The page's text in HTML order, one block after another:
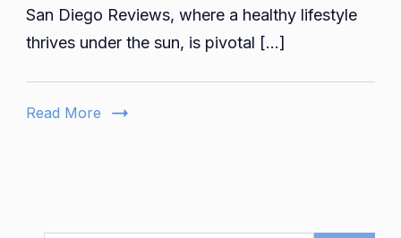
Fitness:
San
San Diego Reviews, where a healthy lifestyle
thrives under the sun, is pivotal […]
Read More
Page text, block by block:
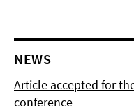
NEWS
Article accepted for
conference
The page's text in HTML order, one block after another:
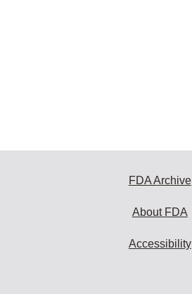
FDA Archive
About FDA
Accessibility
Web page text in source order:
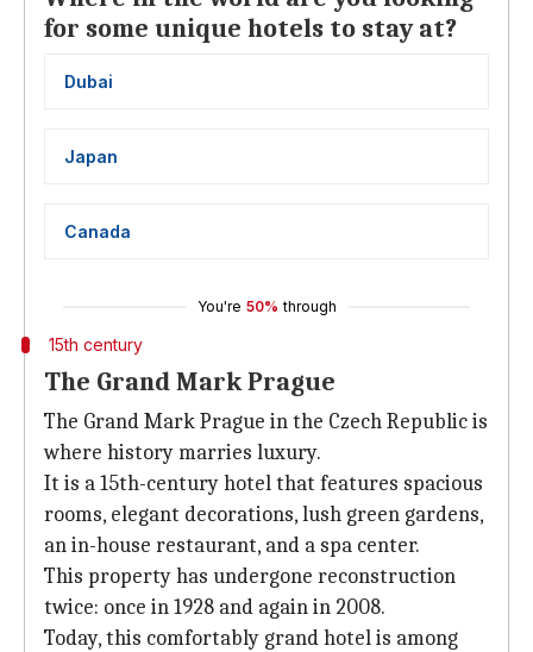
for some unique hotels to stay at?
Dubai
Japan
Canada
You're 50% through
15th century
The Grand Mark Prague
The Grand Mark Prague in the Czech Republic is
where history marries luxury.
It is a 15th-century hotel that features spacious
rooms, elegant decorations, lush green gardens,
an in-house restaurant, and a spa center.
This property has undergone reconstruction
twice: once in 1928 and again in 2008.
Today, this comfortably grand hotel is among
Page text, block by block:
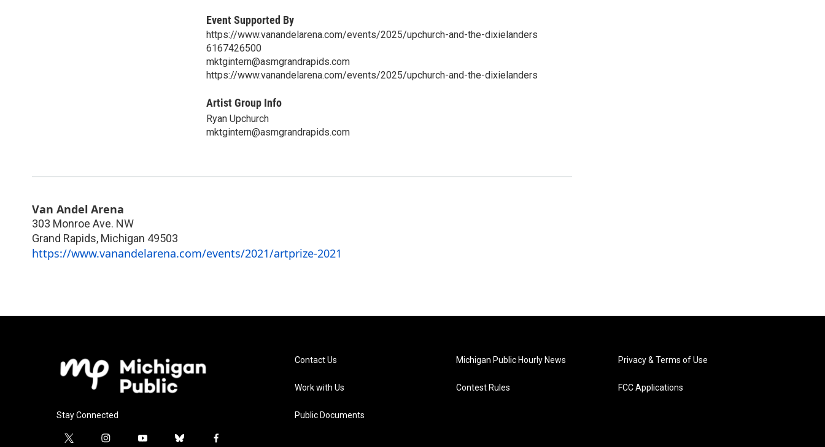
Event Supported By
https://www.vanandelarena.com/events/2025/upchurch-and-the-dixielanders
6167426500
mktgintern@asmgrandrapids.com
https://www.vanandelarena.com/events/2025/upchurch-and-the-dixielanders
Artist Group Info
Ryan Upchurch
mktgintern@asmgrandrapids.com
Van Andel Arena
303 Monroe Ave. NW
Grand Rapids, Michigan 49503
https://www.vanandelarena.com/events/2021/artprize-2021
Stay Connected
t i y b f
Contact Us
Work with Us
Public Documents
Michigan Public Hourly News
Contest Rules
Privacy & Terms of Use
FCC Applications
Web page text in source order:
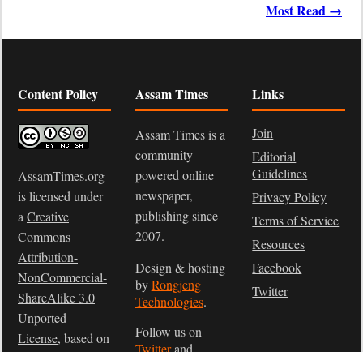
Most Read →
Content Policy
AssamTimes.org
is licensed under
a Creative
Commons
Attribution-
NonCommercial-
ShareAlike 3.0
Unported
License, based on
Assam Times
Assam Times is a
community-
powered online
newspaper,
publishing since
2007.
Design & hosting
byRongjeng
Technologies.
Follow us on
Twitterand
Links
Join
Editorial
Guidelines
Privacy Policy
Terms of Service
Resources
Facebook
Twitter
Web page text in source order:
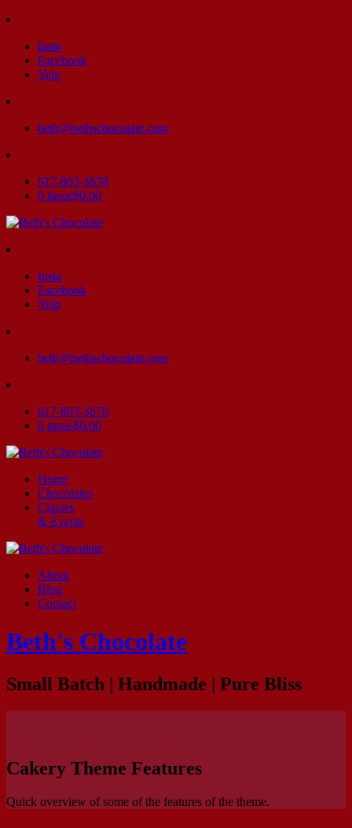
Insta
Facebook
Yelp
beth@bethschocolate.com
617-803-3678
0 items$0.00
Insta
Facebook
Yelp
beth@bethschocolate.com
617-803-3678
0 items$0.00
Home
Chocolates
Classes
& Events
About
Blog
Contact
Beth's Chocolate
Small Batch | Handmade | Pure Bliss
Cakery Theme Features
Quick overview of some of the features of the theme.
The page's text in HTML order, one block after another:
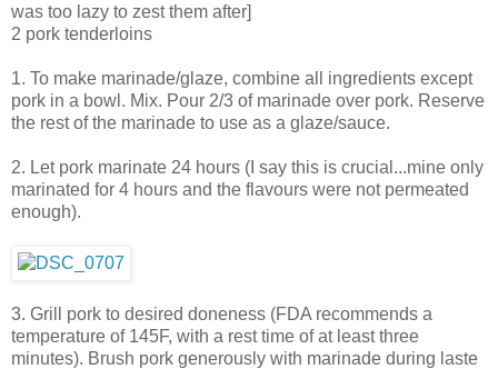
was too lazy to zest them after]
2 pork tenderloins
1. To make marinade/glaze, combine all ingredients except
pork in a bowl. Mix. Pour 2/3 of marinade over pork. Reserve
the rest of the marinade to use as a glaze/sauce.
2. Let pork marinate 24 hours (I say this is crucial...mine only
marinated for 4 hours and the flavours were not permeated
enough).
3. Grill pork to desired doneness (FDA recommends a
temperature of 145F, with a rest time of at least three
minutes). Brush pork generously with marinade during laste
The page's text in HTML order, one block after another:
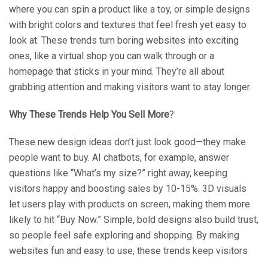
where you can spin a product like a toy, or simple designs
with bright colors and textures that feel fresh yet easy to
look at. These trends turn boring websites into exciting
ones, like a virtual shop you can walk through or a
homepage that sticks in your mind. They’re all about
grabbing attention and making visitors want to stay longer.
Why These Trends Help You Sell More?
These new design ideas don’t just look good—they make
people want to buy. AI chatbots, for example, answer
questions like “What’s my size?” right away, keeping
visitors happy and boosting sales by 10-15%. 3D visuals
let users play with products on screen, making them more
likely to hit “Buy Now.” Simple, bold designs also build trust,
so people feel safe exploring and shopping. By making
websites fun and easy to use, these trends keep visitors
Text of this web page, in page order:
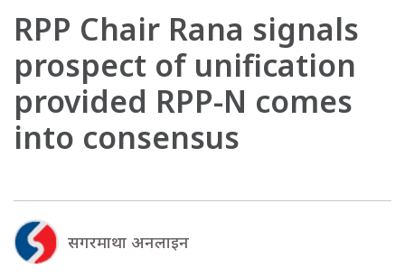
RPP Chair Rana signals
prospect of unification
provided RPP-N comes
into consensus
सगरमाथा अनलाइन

****

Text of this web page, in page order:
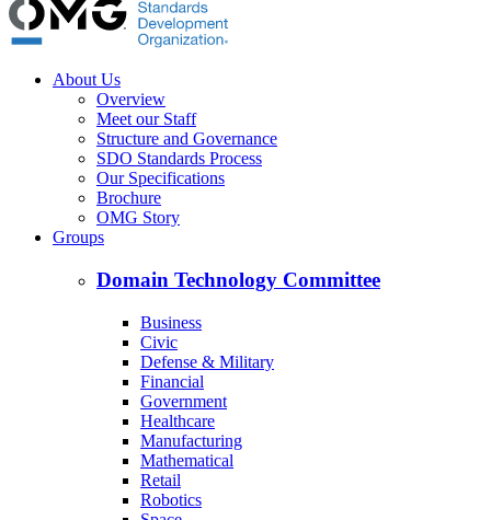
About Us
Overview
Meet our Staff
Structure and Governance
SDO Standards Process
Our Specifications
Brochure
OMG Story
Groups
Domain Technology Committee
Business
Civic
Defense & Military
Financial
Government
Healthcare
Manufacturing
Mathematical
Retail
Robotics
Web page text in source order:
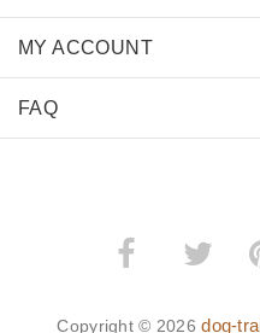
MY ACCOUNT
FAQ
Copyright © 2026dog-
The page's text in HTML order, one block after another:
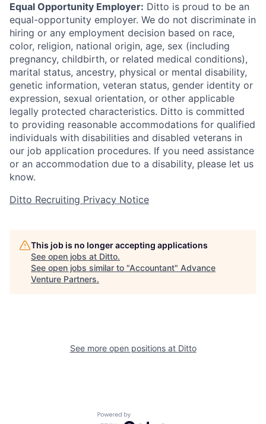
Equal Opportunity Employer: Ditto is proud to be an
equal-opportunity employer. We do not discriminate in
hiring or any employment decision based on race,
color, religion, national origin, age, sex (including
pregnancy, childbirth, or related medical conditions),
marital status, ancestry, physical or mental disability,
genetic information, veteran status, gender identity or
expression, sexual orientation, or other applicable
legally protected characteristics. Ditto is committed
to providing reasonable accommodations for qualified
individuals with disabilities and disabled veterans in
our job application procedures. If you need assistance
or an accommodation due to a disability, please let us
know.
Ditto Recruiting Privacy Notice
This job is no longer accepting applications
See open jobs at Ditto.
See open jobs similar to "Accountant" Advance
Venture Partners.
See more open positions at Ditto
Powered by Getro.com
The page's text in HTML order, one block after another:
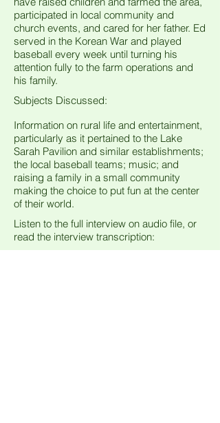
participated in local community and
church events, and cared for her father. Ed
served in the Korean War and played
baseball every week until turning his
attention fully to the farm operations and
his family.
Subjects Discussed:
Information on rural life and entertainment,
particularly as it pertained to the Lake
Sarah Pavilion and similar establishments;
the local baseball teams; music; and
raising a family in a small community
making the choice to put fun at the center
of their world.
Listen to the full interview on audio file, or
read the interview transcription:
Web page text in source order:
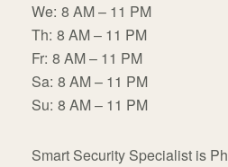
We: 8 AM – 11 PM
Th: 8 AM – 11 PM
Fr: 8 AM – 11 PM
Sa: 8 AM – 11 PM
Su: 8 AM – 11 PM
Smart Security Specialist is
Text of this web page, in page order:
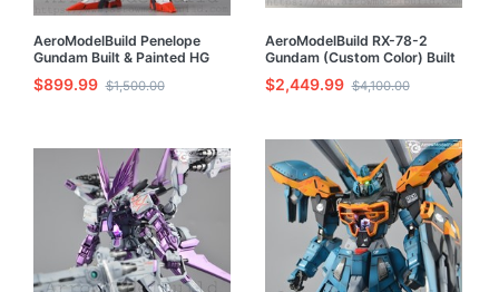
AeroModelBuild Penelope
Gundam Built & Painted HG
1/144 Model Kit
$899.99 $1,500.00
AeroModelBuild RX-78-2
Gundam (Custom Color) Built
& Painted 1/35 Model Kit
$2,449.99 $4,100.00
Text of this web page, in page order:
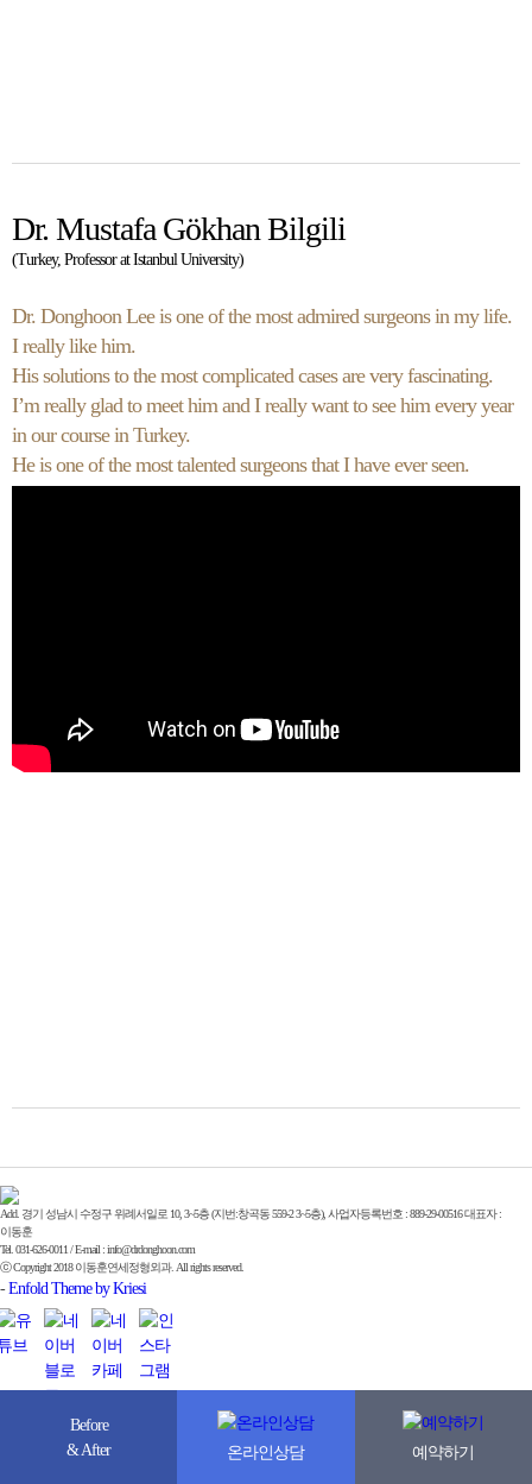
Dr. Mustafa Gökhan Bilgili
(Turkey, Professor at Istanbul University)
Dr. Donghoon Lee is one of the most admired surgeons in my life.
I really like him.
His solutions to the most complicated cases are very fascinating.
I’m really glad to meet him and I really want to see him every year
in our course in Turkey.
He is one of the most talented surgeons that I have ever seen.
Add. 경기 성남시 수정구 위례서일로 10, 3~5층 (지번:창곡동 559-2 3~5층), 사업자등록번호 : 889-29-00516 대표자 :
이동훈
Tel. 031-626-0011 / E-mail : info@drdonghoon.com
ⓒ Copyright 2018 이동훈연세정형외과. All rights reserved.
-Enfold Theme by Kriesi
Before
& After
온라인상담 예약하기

****

#### Exercise objective:
Your answer should consist of all lines above that include the string "where".

#### Exercise result:
San Diego Reviews, where a healthy lifestyle
where history marries luxury.
where you can spin a product like a toy, or simple designs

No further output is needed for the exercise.